About two months ago I was challenged with the question, “what are you doing here?” I was in a drafty hotel conference room full of my colleagues at an off-site retreat themed, “Deep Breath.” Dr. William Brendel, an expert in mindfulness came in to lead a session early on the second day. It seems like a pretty insignificant, innocent question, but what if you let yourself go deeper?
Initially, I was scratching the surface. What am I doing here? I tried to come up with something genuine and something that sounded deep to discuss with my colleagues. I believe my first response was something like, “I’m here so I can help prospective students find their way to St. Thomas.” Wow, did that feel flat, not only to me, but to my entire table. My current title is Digital Project Manager, so I do help students find St. Thomas, but that just didn’t seem as deep as I was supposed to go.
So, Bill (yes, we’re on a first-name basis now, although he doesn’t know it) asked again, “what are you doing here?” The second time I found myself thinking, I have absolutely no idea. Does he want to know why we’re here on this planet? Why we’re in this job? Why we’re living? The more I thought about it the more uncomfortable I got. I haven’t asked myself that question in a long time, or maybe ever.
The workshop continued with more questions, soul searching, and ended with a meditation session. Bill gave us a variety of prompts throughout the session, until he finally closed. He asked us to come up with one word about how we were feeling in that moment. Mine…conflicted.
OK – conflicted, I definitely was. As a mom, wife, daughter, employee, friend, and all my other titles, I am pulled in a million directions everyday. Always feeling like I’m maybe one step, or at least five minutes behind. When I’m at home, my mind is on work and vice versa. When I’m out with friends, I think about Matt. The list goes on and on. Conflicted.
I thought that was going to be it. I’ve been to a ton of sessions like these during my 12-year career that are supposed to make us think, feel more valued, and excited about work. I have always appreciated them, but they felt short-lived. Not this one. This session stuck in my head and so did that word…conflicted.
I tried to keep the doubts and my conflict buried deep down. But, I just couldn’t this time. I decided something had to give. I started thinking. How can I live more intentionally? What does that intention look like? It basically came down to two simple things: I wanted more time with my family and I wanted to spread hope and inspiration. So, I set off.
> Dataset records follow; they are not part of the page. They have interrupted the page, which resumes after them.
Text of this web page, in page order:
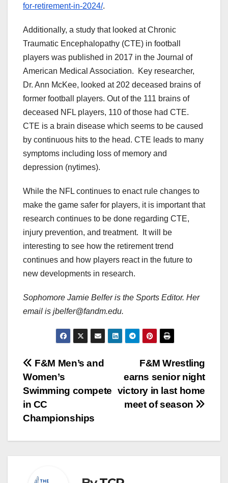
for-retirement-in-2024/.
Additionally, a study that looked at Chronic
Traumatic Encephalopathy (CTE) in football
players was published in 2017 in the Journal of
American Medical Association. Key researcher,
Dr. Ann McKee, looked at 202 deceased brains of
former football players. Out of the 111 brains of
deceased NFL players, 110 of those had CTE.
CTE is a brain disease which seems to be caused
by continuous hits to the head. CTE leads to many
symptoms including loss of memory and
depression (nytimes).
While the NFL continues to enact rule changes to
make the game safer for players, it is important that
research continues to be done regarding CTE,
injury prevention, and treatment. It will be
interesting to see how the retirement trend
continues and how players react in the future to
new developments in research.
Sophomore Jamie Belfer is the Sports Editor. Her
email is jbelfer@fandm.edu.
Post
navigation
F&M Wrestling
earns senior night
victory in last home
meet of season
F&M Men’s and
Women’s
Swimming compete
in CC
Championships
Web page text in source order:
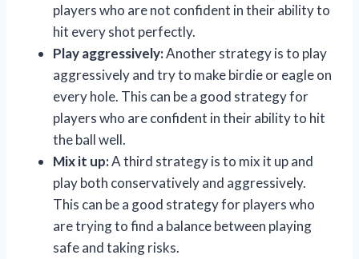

The one way I could try to “control” my situation was through my employment. I decided that I wanted to work from home more – maybe even in a part-time position. I began applying for positions and was very upfront with my wants and needs. I was doing research and I found the site, flexjobs.com and posted my resume. In two days, yes two days, I was contacted by an employer.
I may have felt conflicted and started the “work” to change, but God had the ultimate plan. A company that helps cancer patients personalize their care reached out to me to interview for a marketing position. I already had two other interviews lined up for the following week that were safe, comfortable options, but I felt the pull that I had to have the conversation.
I landed two job offers, but in my heart I knew which one God had chosen for me. Last week I accepted the part-time marketing position with Store My Tumor, which is completely remote and gives me all the flexibility I need. Not only that, but I’m supporting a mission close to my heart. Many of you know of my sister-in-law, Tera’s story. Her recent diagnoses has shook me to the core and I have no doubt that God has led me to this company for a reason.
Can I believe that I just resigned from my full-time position? No. Am I scared? Yes. But, am I living with intention for the first time in years? Absolutely. Last week I was at a crossroads and I chose the road less traveled. I believe that with God leading my steps and my amazing family this is just the beginning of an amazing story.
Friends, as I close tonight, I ask all of you, what are you doing here? Are you living with intention? If not, think about what the smallest steps could be to get you where and what you want. If I can help, please reach out! I’ll have more time now. 🙂
Blessings to you and your family.
Three items I’m grateful for:
- Matt, without him and his support, I couldn’t be changing my life.
- My mom, when I’m scared she knows just what to say.
- Tera, you are so strong and amazing. You gave me the courage and strength to step forward.